If I have one expert and he detects a faulty toy, then I am $P_d$ sure that the toy is faulty (right?). Intuitively I understand that if more experts detect the toy as faulty then probability of the toy being faulty should increase (right?). What happens if 2 experts report the toy as fault and the other 2 report is as not faulty? What is the probability of the toy being faulty then?  How can you work these questions out formally with probability theory?
 A: Say we have a specific toy on the conveyor belt and only one toy expert. Let $Z$ be a 0/1-variable, with a 1 indicating that the toy is faulty. Let $D$ be another binary variable, with a 1 indicating that our toy expert detects the faulty toy.

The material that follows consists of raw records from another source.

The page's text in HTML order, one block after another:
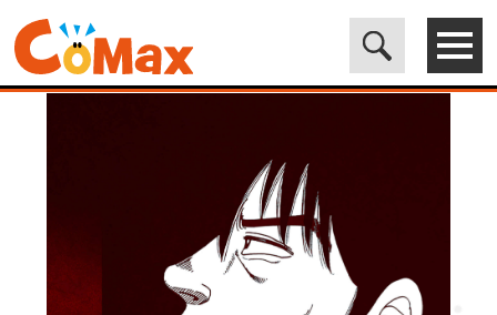
電子書籍マンガ CoMax(コマックス)公式サイト - 株式会社ICE>
LEGEND> 次男物語3
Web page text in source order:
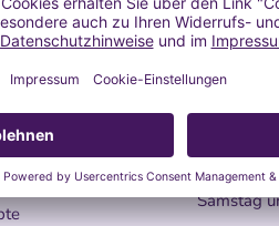
von
für die sichere
Kontakt-
Montag -
Samstag
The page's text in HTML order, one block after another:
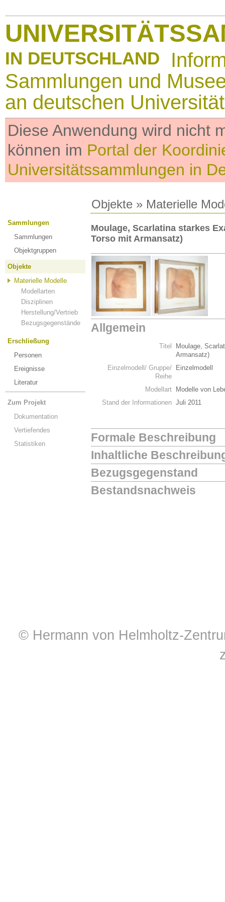
IN DEUTSCHLAND
Sammlungen und
an deutschen
Diese Anwendung wird nicht
können im Portal der
Universitätssammlungen in
Objekte » Materielle
Sammlungen
Sammlungen
Objektgruppen
Objekte
Materielle Modelle
Modellarten
Disziplinen
Herstellung/Vertrieb
Bezugsgegenstände
Erschließung
Personen
Ereignisse
Literatur
Zum Projekt
Dokumentation
Vertiefendes
Statistiken
Moulage, Scarlatina starkes
Torso mit Armansatz)
Allgemein
Titel
Moulage,
Armansatz)
Einzelmodell/ Gruppe/
Reihe
Einzelmodell
Modellart
Modelle von
Stand der Informationen Juli 2011
Formale Beschreibung
Inhaltliche
Bezugsgegenstand
Bestandsnachweis
© Hermann von Helmholtz-
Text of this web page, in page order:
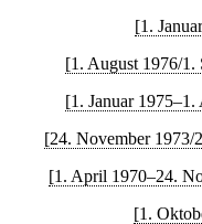
[1.
[1. August 1976/1.
[1. Januar
[24. November 1973/
[1. April 1970–24.
[1.
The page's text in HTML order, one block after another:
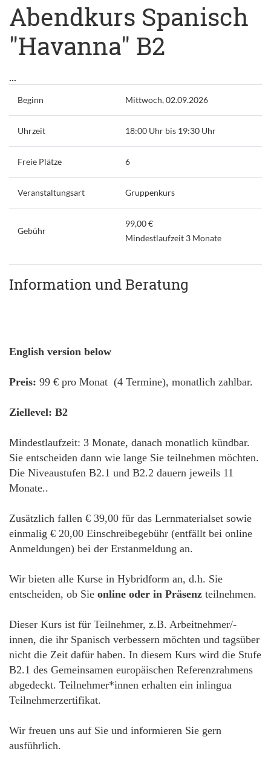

Using your notation,
$ P_d  = P(D=1 | Z=1). $
In words, conditional on the toy being faulty $P_d$ is the probability of the expert detecting it. This is not the same as $P(Z=1 | D=1)$ which in words can be described as the probability of a faulty toy conditional on the expert classifying the toy as faulty. The two probabilities are related through Bayes's rule and are equal if and only if the probability of a faulty toy equals the probability of the expert classifying it as faulty. This can be seen from Bayes' rule which states that for two events, $A,B$, such that $P(B) \neq 0$,
$ P(A | B) = \frac{P(B |A)P(A)}{P(B)} $.
If you have more experts you'll have to assume something about the relationship between their judgements. Are their judgements independent? Independent conditional on the state of the toy? Let's assume the latter for now. This might not be realistic as one would expect them to react on the same things. However, otherwise you'll have to specify some other kind of dependence between their judgements. If we assume this conditional independence and let $D_1, D_2$ be the decisions of experts 1 and 2 we for instance get, using Bayes's rule again,
$ P(Z=1 | D_1 = 1, D_2 = 1) = \frac{P(D_1 = 1, D_2 = 1 | Z = 1)P(Z=1)}{P(D_1 = 1, D_2 = 2)} $.
Using the conditional independence we can write $P(D_1 = 1, D_2 = 1 | Z = 1) = P(D_1 = 1 | Z = 1)P(D_2 = 1 | Z=1)$. If we also assume something about the probability $P(D_1 = 1, D_2 =1)$ we get a result. To answer your original question we'll have to compare this probability with 
$P(Z=1 | D_1 = 1) = \frac{P(D_1 = 1| Z=1)P(Z=1)}{P(D_1=1)}$
If we assume that $P(D_1 = 1, D_2 =1) = P(D_1 = 1) P( D_2 =1)$ we see that the chance of a faulty toy is strictly larger when we have two experts that agree (as opposed to the case with only one expert) whenever 
$\frac{P(D_2 =1 | Z=1 )}{P(D_2 =1)} > 1$.
This last condition is definitely a fair assumption as expert number 2 would otherwise be very poor at his/her job.
A: You have to carefully distinguish between conditional probabilities and joint probabilities.  
Let the "expert" be represented by the variable $E$ that takes the values $\{b,g\}$ (for "bad" and "good" status of the toy). Let the toy be represented by the variable $T$, having the same support.  
The way you describe it (if the toy is faulty, then the expert will detect it...") we have
$$P_d = \Pr(E=b \mid T=b)$$
i.e. it is a conditional probability. So, no, in general you are not "$P_d$ sure that the toy is faulty", because $P_d$ presupposes that it is, indeed, faulty. Υou have to take into account the possibility that the expert will make a mistake - declare a toy as faulty while in reality it is not.  
It appears that you want to know "given that the expert declared the toy as faulty, what is the probability that the toy is indeed faulty?" This is written as
$$ \Pr(T=b \mid E=b ) =?$$
By standard rules
$$\Pr(E=b \mid T=b) \cdot \Pr(T=b) = \Pr(T=b \mid E=b ) \cdot \Pr(E=b)$$
$$\Rightarrow \Pr(T=b \mid E=b) = \frac {\Pr(T=b)}{\Pr(E=b)}\cdot P_d$$
Now ${\Pr(E=b)}$, or an estimate of it, is the total number of times the expert declared a toy as faulty divided by the total number of toys that passed in front of him.
Obtaining an estimate for $\Pr(T=b)$ requires sampling also from toys that passed the expert. In general, you need to obtain an estimate for the joint probability distribution, from which all other probabilities, conditional and marginal(unconditional) will flow, i.e. to determine the four probabilities  
1) $\Pr(T=b, E=b)$
2) $\Pr(T=b, E=g)$
3) $\Pr(T=g, E=b)$
4) $\Pr(T=g, E=g)$
This requires sampling.